The color palette is one of the most significant elements of web design. Colors are mood-setters that can articulate the message of your site without words. In addition to their direct impact on the site’s look, colors can also compliment or even define the type of statement that you want to make in your website’s design.
This is why choosing colors is one of the first steps you take when you create a website, and it’s important that you make an educated decision on the matter. There are a number of factors to take into account when you choose the color schemes of your website.
When you’re comparing color options, remember the big picture. It’s not just about the color of the font and how it matches the color of the buttons. The colors that are prominent on your website should reflect your brand identity more generally.
You wouldn’t use one logo for your website and another logo for your package design, right? It’s the same with colors. Be consistent with how you look across different marketing platforms and work with colors that you believe really represent you and your brand’s vision.
Defining a site’s color palette requires a bit of mix and matching, but unlike a mad scientist, you can’t simply throw in several options based on a whim.
Simply put, color combinations are measured by how the colors compliment or contrast each other. Working with a color wheel and following the principles of color theory can help you create successful combinations based on the relationship between primary, secondary, tertiary colors, etc.
The task of web design does not end with making sites look good. Good design should support smooth and easy browsing, and colors play a significant role in determining a site’s usability. Beyond aesthetic considerations, your choice of colors should take the following into account:
Many colors are closely linked with a specific mood or feeling. Most of your website visitors are already “programmed” to identify red with passion, to distinguish between cold and warm colors, or to associate cleanliness with white backgrounds and a minimal palette.
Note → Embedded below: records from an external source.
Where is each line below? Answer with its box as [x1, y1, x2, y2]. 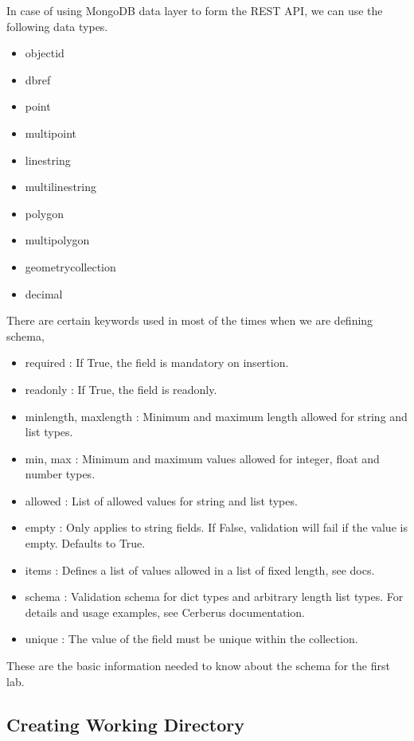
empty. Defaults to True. [25, 535, 146, 552]
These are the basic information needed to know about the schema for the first [6, 657, 390, 674]
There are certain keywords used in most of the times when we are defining [6, 312, 373, 329]
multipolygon [25, 232, 90, 248]
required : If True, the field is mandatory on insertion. [25, 354, 289, 371]
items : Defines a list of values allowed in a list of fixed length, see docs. [25, 561, 375, 578]
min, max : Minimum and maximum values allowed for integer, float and [25, 450, 380, 466]
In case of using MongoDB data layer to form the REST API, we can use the [6, 2, 383, 18]
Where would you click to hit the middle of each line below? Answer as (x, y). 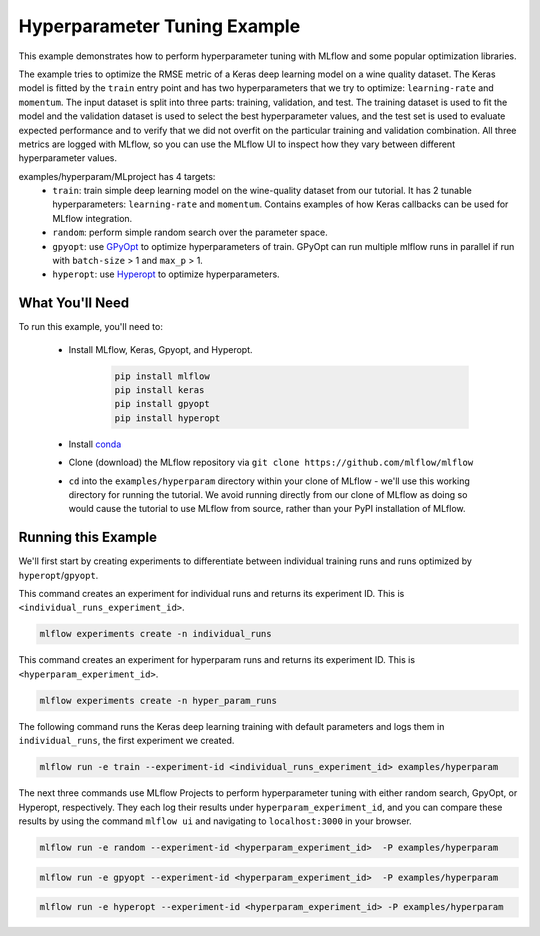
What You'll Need (74, 303)
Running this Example (87, 537)
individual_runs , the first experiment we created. (126, 741)
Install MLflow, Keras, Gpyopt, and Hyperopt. (161, 349)
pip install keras (159, 390)
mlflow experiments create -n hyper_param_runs (158, 700)
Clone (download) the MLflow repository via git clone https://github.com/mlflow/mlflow (271, 462)
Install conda (95, 444)
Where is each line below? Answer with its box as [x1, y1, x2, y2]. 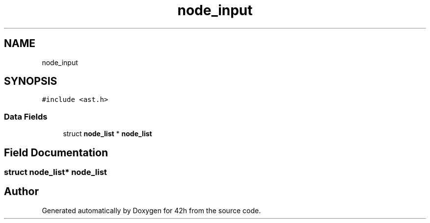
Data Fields [4, 111, 48, 122]
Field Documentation [4, 146, 108, 159]
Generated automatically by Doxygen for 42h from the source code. [42, 206, 261, 215]
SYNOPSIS [4, 75, 57, 88]
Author [4, 185, 39, 198]
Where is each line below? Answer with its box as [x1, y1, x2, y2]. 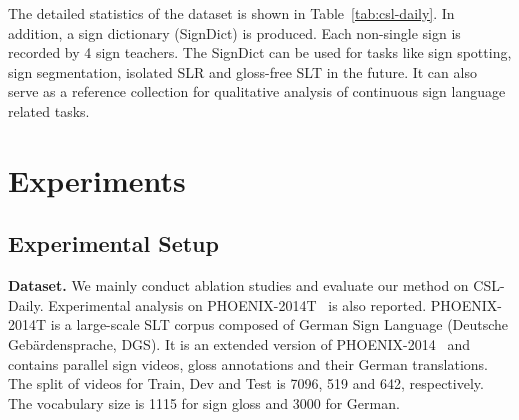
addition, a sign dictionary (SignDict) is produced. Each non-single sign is [8, 22, 461, 43]
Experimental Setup [8, 228, 219, 259]
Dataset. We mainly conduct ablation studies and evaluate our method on [8, 275, 469, 296]
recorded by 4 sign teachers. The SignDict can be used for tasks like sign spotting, [8, 42, 512, 63]
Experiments [8, 159, 186, 200]
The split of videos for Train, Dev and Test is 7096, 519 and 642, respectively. [8, 373, 484, 394]
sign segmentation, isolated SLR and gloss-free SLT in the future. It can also [8, 61, 477, 82]
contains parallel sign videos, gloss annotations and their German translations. [8, 353, 489, 374]
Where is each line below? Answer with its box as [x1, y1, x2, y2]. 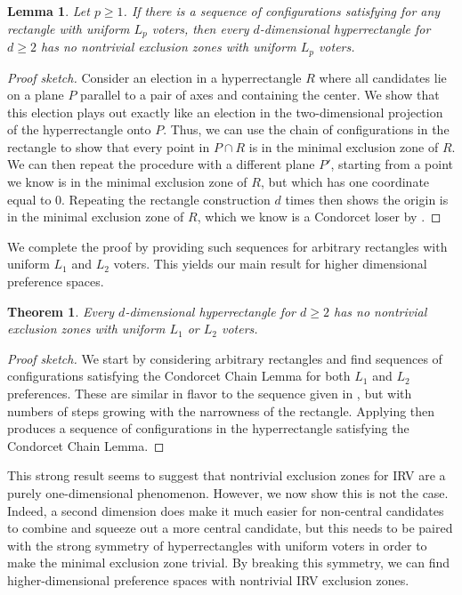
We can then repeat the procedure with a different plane [7, 155, 315, 173]
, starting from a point [330, 155, 453, 173]
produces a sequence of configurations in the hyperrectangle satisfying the [7, 419, 409, 438]
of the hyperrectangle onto [7, 120, 151, 139]
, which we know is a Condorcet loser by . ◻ [197, 207, 442, 226]
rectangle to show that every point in [7, 137, 210, 156]
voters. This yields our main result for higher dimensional [113, 254, 427, 273]
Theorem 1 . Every [7, 302, 115, 320]
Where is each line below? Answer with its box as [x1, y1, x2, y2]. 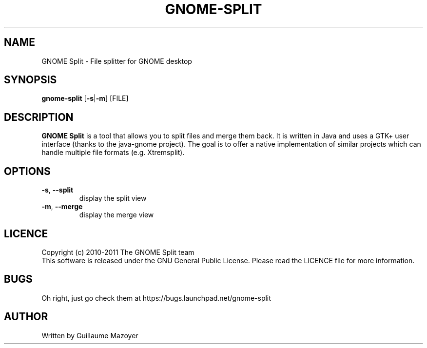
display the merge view [79, 211, 154, 219]
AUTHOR [4, 310, 48, 323]
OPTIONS [4, 165, 51, 177]
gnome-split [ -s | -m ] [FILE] [41, 94, 129, 103]
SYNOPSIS [4, 74, 57, 86]
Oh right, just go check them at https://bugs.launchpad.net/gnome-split [41, 293, 271, 302]
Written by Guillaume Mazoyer [41, 331, 138, 340]
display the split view [79, 194, 147, 203]
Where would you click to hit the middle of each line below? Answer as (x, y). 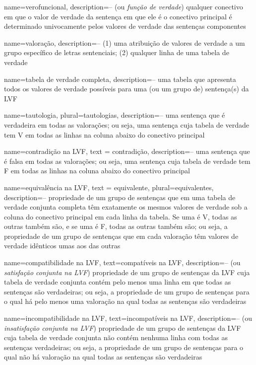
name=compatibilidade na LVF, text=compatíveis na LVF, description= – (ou (122, 262)
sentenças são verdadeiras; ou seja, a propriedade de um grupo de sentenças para (127, 291)
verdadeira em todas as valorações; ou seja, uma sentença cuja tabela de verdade (127, 124)
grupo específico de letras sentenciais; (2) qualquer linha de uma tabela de (117, 52)
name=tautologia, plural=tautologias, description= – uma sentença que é (115, 115)
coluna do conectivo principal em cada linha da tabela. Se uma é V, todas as (121, 216)
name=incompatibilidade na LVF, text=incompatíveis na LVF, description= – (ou (128, 318)
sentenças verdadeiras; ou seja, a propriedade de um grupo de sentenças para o (124, 347)
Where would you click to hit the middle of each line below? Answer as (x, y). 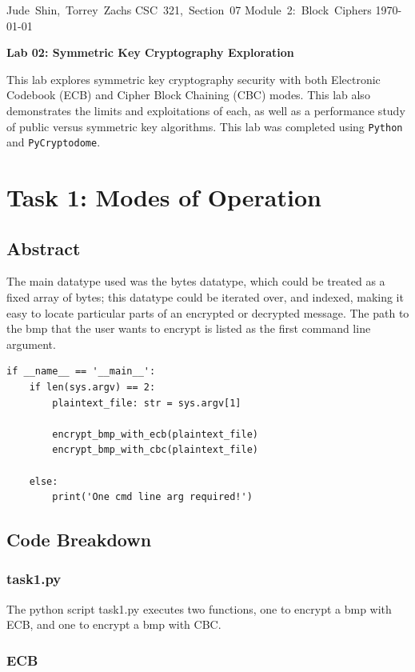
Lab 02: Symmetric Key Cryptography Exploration (150, 52)
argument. (31, 344)
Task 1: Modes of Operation (164, 197)
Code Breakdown (79, 540)
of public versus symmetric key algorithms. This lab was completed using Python (205, 126)
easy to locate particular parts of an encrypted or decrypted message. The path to (208, 312)
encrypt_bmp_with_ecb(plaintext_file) (155, 434)
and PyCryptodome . (54, 142)
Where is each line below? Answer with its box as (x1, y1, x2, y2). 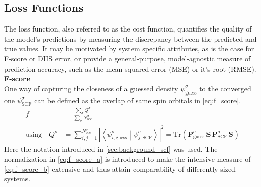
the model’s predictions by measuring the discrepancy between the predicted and (4, 33, 257, 44)
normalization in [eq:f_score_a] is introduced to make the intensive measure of (4, 153, 251, 164)
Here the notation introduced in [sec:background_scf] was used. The (4, 143, 218, 154)
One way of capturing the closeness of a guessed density (4, 83, 178, 93)
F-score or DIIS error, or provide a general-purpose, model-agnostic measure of (4, 53, 251, 64)
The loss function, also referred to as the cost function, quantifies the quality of (4, 23, 252, 34)
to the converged (199, 83, 251, 93)
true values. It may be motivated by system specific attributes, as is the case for (4, 43, 254, 54)
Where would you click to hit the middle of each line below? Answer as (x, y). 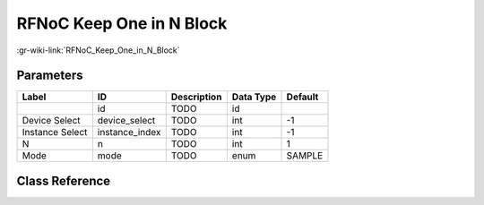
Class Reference (64, 180)
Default (302, 97)
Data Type (254, 97)
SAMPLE (305, 156)
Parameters (50, 76)
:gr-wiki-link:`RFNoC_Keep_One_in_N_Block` (98, 50)
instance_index (129, 132)
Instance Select (55, 132)
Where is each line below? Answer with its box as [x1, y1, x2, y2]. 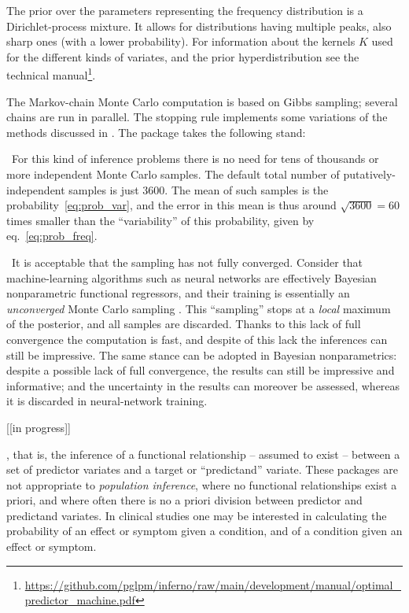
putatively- [343, 166, 396, 182]
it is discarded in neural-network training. [6, 393, 208, 409]
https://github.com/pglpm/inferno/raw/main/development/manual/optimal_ [24, 576, 401, 593]
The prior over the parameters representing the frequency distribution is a [6, 2, 363, 18]
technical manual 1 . [6, 65, 96, 83]
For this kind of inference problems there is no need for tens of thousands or [11, 150, 379, 167]
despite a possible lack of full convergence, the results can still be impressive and [6, 362, 395, 379]
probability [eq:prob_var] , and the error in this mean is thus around [6, 197, 337, 213]
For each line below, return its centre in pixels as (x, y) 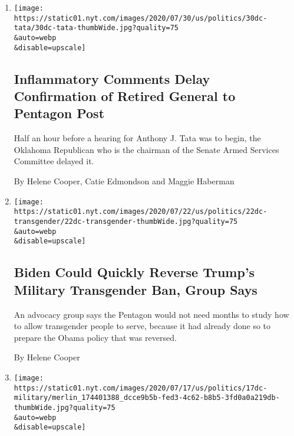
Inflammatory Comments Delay (112, 78)
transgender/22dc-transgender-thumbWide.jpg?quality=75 (126, 221)
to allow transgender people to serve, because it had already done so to (142, 326)
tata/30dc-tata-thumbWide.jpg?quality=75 (96, 28)
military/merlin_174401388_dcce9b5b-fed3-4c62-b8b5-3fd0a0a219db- (147, 398)
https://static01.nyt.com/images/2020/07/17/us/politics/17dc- (141, 388)
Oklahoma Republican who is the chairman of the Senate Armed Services (146, 149)
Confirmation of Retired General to (125, 96)
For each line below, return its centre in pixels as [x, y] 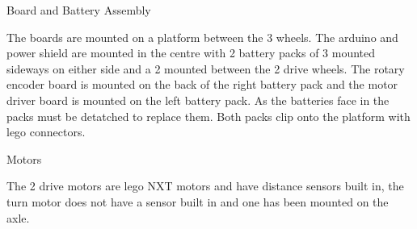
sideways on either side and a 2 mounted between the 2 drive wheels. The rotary [206, 68]
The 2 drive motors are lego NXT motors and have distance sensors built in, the [205, 186]
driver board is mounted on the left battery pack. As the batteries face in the [198, 100]
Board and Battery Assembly [79, 10]
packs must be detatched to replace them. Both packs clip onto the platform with [208, 116]
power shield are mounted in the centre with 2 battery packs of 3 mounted [191, 53]
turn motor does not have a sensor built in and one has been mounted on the [198, 201]
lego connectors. [46, 132]
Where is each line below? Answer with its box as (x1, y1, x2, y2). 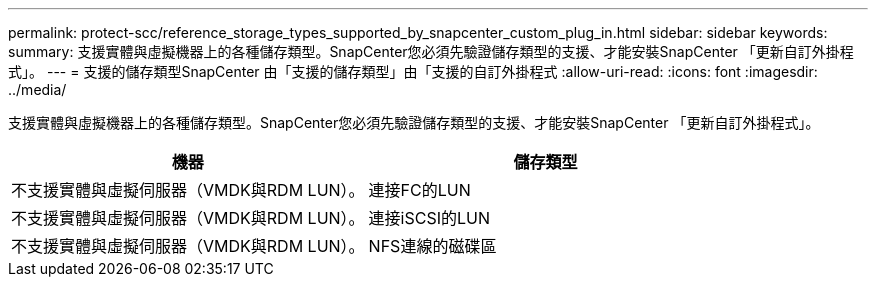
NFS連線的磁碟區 (368, 236, 497, 256)
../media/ (8, 81, 67, 98)
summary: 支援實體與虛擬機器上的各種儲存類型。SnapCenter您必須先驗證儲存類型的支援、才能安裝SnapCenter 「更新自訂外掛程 (8, 43, 854, 60)
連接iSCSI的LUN (368, 208, 491, 228)
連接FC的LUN (368, 180, 471, 200)
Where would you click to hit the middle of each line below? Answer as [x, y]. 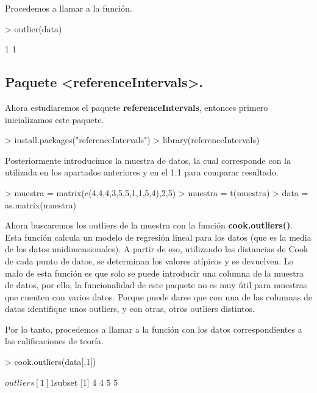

To make this work in your favor, you first need to identify the mindset you want your web design to create and then find the right palette to support it. This guide provides an informative introduction into color psychology that any web design could benefit from.
Whatever your associations with certain colors are, keep in mind that colors operate in a cultural context and may have specific (and sometimes contradictory) meanings to groups from different backgrounds.
For example, English-speaking societies think of white as a color of purity while some Asian cultures associate it with mourning; while many cultures nowadays link between green and the environment, green is also the most sacred color in the Muslim religion; specific shades of red and blue gain an additional meaning during a US presidential campaign; and the vintage trend that has been with us for a while connects certain hues with the decades they were most prominent in.
These color associations don’t necessarily overwrite each other, but they do remind us that we shouldn’t assume that color interpretations are universal.